WORK TO COMPLETE: Output all of the data below without changing a word, and exclude the pictures.

DATA TO EXAMINE:
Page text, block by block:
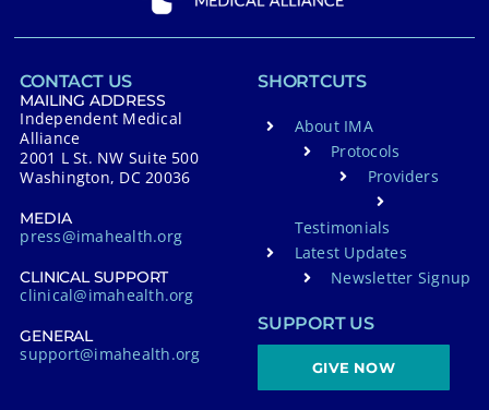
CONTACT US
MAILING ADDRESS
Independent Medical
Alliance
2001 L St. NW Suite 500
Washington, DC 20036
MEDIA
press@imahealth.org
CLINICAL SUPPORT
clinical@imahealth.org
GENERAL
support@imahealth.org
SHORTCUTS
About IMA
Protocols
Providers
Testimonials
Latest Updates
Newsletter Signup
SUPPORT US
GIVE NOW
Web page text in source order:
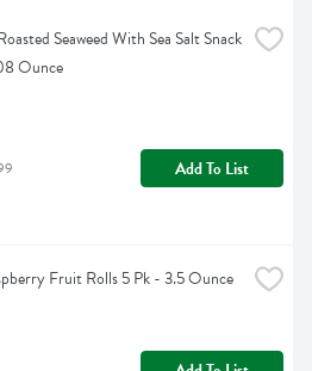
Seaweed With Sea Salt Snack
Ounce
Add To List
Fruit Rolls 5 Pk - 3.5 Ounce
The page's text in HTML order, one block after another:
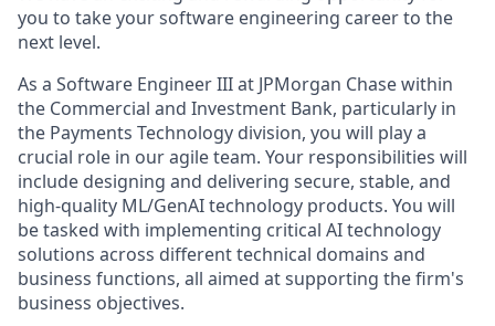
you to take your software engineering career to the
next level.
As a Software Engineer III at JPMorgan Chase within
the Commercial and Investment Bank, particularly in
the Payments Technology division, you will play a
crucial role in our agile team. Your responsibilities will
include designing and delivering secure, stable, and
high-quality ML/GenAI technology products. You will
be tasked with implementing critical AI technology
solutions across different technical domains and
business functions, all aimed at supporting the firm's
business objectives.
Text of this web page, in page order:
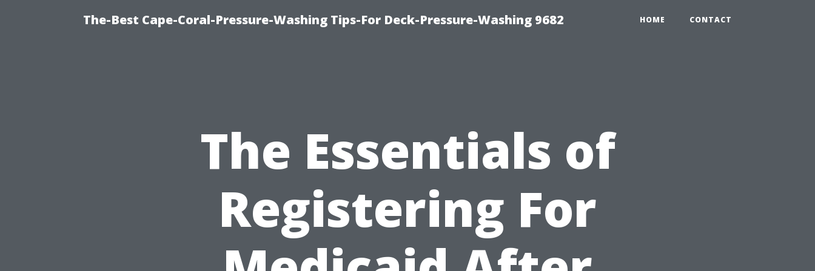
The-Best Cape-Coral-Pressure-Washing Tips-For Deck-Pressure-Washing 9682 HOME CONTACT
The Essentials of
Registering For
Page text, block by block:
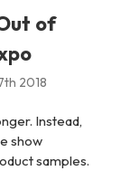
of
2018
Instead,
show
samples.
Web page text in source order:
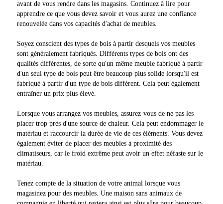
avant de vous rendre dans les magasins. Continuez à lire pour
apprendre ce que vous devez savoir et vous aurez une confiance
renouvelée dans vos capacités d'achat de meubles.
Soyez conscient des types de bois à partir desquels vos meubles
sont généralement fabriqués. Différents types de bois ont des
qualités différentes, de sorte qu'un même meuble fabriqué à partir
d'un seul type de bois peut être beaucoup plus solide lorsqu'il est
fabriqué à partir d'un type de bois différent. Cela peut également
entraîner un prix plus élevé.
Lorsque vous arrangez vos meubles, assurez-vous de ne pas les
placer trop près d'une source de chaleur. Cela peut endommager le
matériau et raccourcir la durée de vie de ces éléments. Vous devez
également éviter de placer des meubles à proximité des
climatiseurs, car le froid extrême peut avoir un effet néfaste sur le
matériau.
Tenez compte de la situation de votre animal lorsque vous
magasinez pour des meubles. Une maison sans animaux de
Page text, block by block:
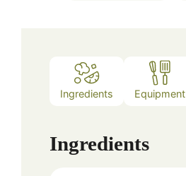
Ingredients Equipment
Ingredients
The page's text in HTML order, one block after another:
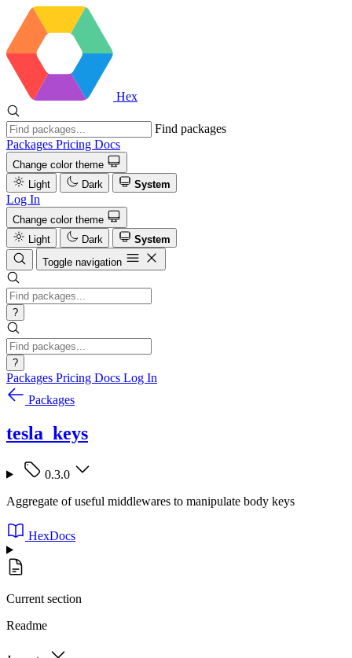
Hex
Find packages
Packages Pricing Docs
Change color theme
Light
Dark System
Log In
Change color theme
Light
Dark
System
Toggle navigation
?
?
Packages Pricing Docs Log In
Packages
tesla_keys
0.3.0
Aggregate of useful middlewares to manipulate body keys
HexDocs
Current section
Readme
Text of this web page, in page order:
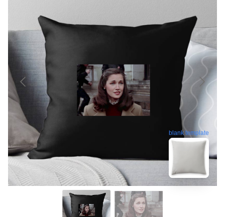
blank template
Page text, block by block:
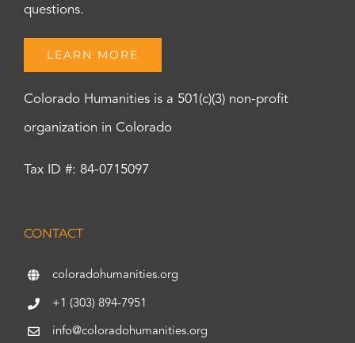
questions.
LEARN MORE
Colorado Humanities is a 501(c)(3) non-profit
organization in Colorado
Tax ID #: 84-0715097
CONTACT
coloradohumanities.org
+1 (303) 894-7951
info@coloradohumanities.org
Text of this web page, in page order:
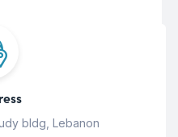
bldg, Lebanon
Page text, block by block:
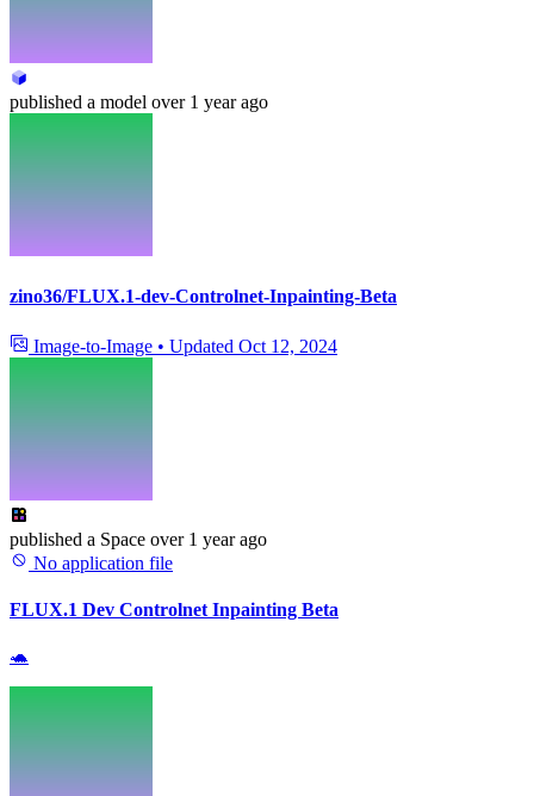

SOLUTION FOR THIS EXERCISE:
Page text, block by block:
CONTACT US
MAILING ADDRESS
Independent Medical
Alliance
2001 L St. NW Suite 500
Washington, DC 20036
MEDIA
press@imahealth.org
CLINICAL SUPPORT
clinical@imahealth.org
GENERAL
support@imahealth.org
SHORTCUTS
About IMA
Protocols
Providers
Testimonials
Latest Updates
Newsletter Signup
SUPPORT US
GIVE NOW
Web page text in source order:
Seaweed With Sea Salt Snack
Ounce
Add To List
Fruit Rolls 5 Pk - 3.5 Ounce
The page's text in HTML order, one block after another:
you to take your software engineering career to the
next level.
As a Software Engineer III at JPMorgan Chase within
the Commercial and Investment Bank, particularly in
the Payments Technology division, you will play a
crucial role in our agile team. Your responsibilities will
include designing and delivering secure, stable, and
high-quality ML/GenAI technology products. You will
be tasked with implementing critical AI technology
solutions across different technical domains and
business functions, all aimed at supporting the firm's
business objectives.
Text of this web page, in page order:
The-Best Cape-Coral-Pressure-Washing Tips-For Deck-Pressure-Washing 9682 HOME CONTACT
The Essentials of
Registering For
Page text, block by block:
of
2018
Instead,
show
samples.
Web page text in source order:
avant de vous rendre dans les magasins. Continuez à lire pour
apprendre ce que vous devez savoir et vous aurez une confiance
renouvelée dans vos capacités d'achat de meubles.
Soyez conscient des types de bois à partir desquels vos meubles
sont généralement fabriqués. Différents types de bois ont des
qualités différentes, de sorte qu'un même meuble fabriqué à partir
d'un seul type de bois peut être beaucoup plus solide lorsqu'il est
fabriqué à partir d'un type de bois différent. Cela peut également
entraîner un prix plus élevé.
Lorsque vous arrangez vos meubles, assurez-vous de ne pas les
placer trop près d'une source de chaleur. Cela peut endommager le
matériau et raccourcir la durée de vie de ces éléments. Vous devez
également éviter de placer des meubles à proximité des
climatiseurs, car le froid extrême peut avoir un effet néfaste sur le
matériau.
Tenez compte de la situation de votre animal lorsque vous
magasinez pour des meubles. Une maison sans animaux de
Page text, block by block:
Ingredients Equipment
Ingredients
The page's text in HTML order, one block after another:
Hex
Find packages
Packages Pricing Docs
Change color theme
Light
Dark System
Log In
Change color theme
Light
Dark
System
Toggle navigation
?
?
Packages Pricing Docs Log In
Packages
tesla_keys
0.3.0
Aggregate of useful middlewares to manipulate body keys
HexDocs
Current section
Readme
Text of this web page, in page order:
blank template
Page text, block by block:
questions.
LEARN MORE
Colorado Humanities is a 501(c)(3) non-profit
organization in Colorado
Tax ID #: 84-0715097
CONTACT
coloradohumanities.org
+1 (303) 894-7951
info@coloradohumanities.org
Text of this web page, in page order:
bldg, Lebanon
Page text, block by block:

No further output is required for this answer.